DWConv is a popular variant of Conv that has been widely adopted as an important component of many neural networks. For an input I∈Rc×h×w, DWConv applies c filters W∈Rk×k to compute the output O∈Rc×h×w. As shown in Figure 1(b), each filter slides on one input channel and contributes to one output channel. This depth calculation makes the FLOPs (floating point operations) of DWConv only h×w×k2×c, which is lower than the h×w×k2×c2 of conventional Conv. Although effective in reducing FLOPs, DWConv is usually followed by a pointwise convolution (PWConv) and cannot be simply replaced with a regular Conv, because this will cause serious accuracy degradation.

Paranoid convolution as a basic operation

Feature maps have high similarity between different channels, and this redundancy has been addressed in many other studies [17, 82], but few of them have been able to fully exploit it in a simple and effective way . Specifically, we propose a simple convolution method called PConv that can simultaneously reduce redundancy and memory accesses . It only applies regular convolution on a part of the input channels for spatial feature extraction and keeps other channels unchanged. In order to achieve coherent or regular memory access, we take the first or last consecutive CP channels as the representative of the entire feature map. Make calculations . By using the typical partial ratio r = cp/4, PConv has only 16 times the number of floating point operations of a regular convolution. In addition, PConv has smaller memory access.
Insert image description here

PConv followed by PWConv

In order to fully and efficiently utilize all channel information, we further add a point convolution after PConv. Their effective receptive field shape on the input feature map is similar to a T-shaped convolution, compared with conventional convolutions that uniformly process a patch. , paying more attention to the central location. To justify this T-shaped receptive field, we first evaluate the importance of each position by computing its position-wise Frobenius norm.
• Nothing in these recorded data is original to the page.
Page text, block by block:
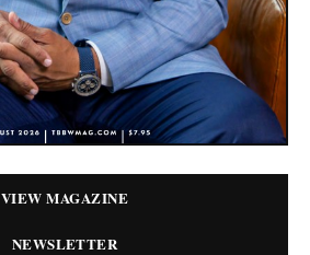
VIEW MAGAZINE
NEWSLETTER
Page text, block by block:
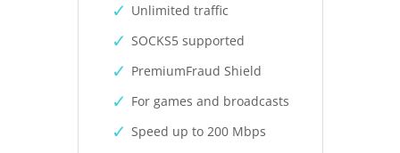
Unlimited traffic
SOCKS5 supported
PremiumFraud Shield
For games and broadcasts
Speed up to 200 Mbps
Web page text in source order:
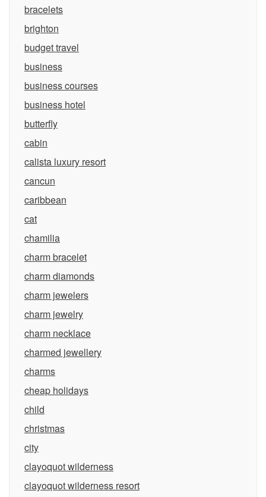
bracelets
brighton
budget travel
business
business courses
business hotel
butterfly
cabin
calista luxury resort
cancun
caribbean
cat
chamilia
charm bracelet
charm diamonds
charm jewelers
charm jewelry
charm necklace
charmed jewellery
charms
cheap holidays
child
christmas
city
clayoquot wilderness
clayoquot wilderness resort
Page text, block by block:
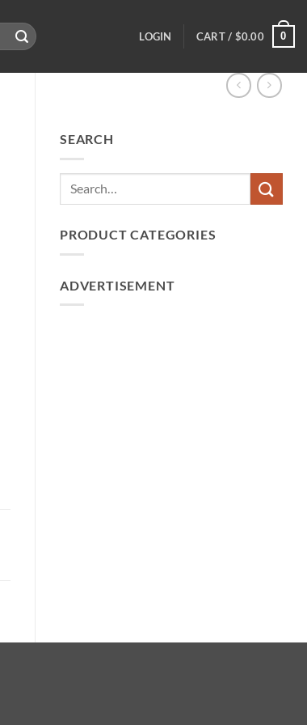
LOGIN CART / $0.00 0
SEARCH
PRODUCT CATEGORIES
ADVERTISEMENT
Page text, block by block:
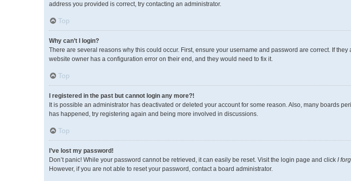
address you provided is correct, try contacting an administrator.
Top
Why can’t I login?
There are several reasons why this could occur. First, ensure your username and password are correct. If
website owner has a configuration error on their end, and they would need to fix it.
Top
I registered in the past but cannot login any more?!
It is possible an administrator has deactivated or deleted your account for some reason. Also, many boards
has happened, try registering again and being more involved in discussions.
Top
I’ve lost my password!
Don’t panic! While your password cannot be retrieved, it can easily be reset. Visit the login page and click I
However, if you are not able to reset your password, contact a board administrator.
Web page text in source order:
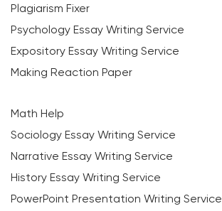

We hypothesize that if a position has a larger Frobenius norm than other positions, it tends to be more important. For a regular convolution
Insert image description here
we consider the position with the largest Frobenius norm to be the salient position. We then jointly inspect each filter in the pretrained ResNet18 to find their salient positions and plot a histogram of the salient positions. The central location is weighted more than its surrounding neighbors. This is consistent with the characteristics of T-shaped calculations.
Insert image description here

FasterNet as a universal backbone network

Considering our innovative PConv and ready-made PWConv as the main building blocks operators, we further propose FasterNet, a family of new neural networks that run fast and are efficient in many visual tasks.

Architecture overview

Our goal is to keep the architecture as simple as possible, without bells and whistles, in order to make it overall hardware-friendly. We present the overall architecture in the diagram below. It has four stages, each stage consists of an embedding layer (a regular Conv4X4 with a stride of 4) or a pooling layer (a regular Conv2X2 with a stride of 2) for spatial downsampling and number of channels. As an extension, each stage has a set of FasterNet blocks. We observe that the blocks in the last two stages consume less memory access and tend to have higher FLOPS, which is verified by Table 1. Therefore, We place more FasterNet blocks in the last two stages and assign more computing tasks accordingly. Each FasterNet block has a PConv layer followed by two PWConv (or Conv1X1) layers. Together they form the inverted residual Difference block, where the middle layer has an extended number of channels and a shortcut connection is placed to reuse input features.
Insert image description here
In addition to the above operators, normalization and activation layers are also essential for a well-performing neural network. However, many previous research works [17, 20, 54] overuse these layers, which may limit feature diversity and thus affect performance. This also reduces overall calculation speed. In contrast, we only add these layers after each intermediate PWConv to preserve feature diversity and achieve lower latency. Furthermore, we use batch normalization (BN) instead of other alternatives. The advantage of BN is that it can be merged with adjacent convolutional layers to make inference faster, while the effect is the same as other methods.
For the activation layer, we empirically selected GELU for the smaller FasterNet variant and Relu for the smaller FasterNet variant. For larger FasterNet variants, taking into account running time and performance, the last three layers, namely global average pooling, a 1X1 convolutional layer and a fully connected layer, are used together for feature conversion and classification.
Insert image description here

appendix

Paper address: https://export.arxiv.org/pdf/2303.03667v1.pdf

FasterNet code:

# --------------------------FasterNet----------------------------
from timm.models.layers import DropPath


class Partial_conv3(nn.Module):
    def __init__(self, dim, n_div, forward):
        super().__init__()
        self.dim_conv3 = dim // n_div
        self.dim_untouched = dim - self.dim_conv3
        self.partial_conv3 = nn.Conv2d(self.dim_conv3, self.dim_conv3, 3, 1, 1, bias=False)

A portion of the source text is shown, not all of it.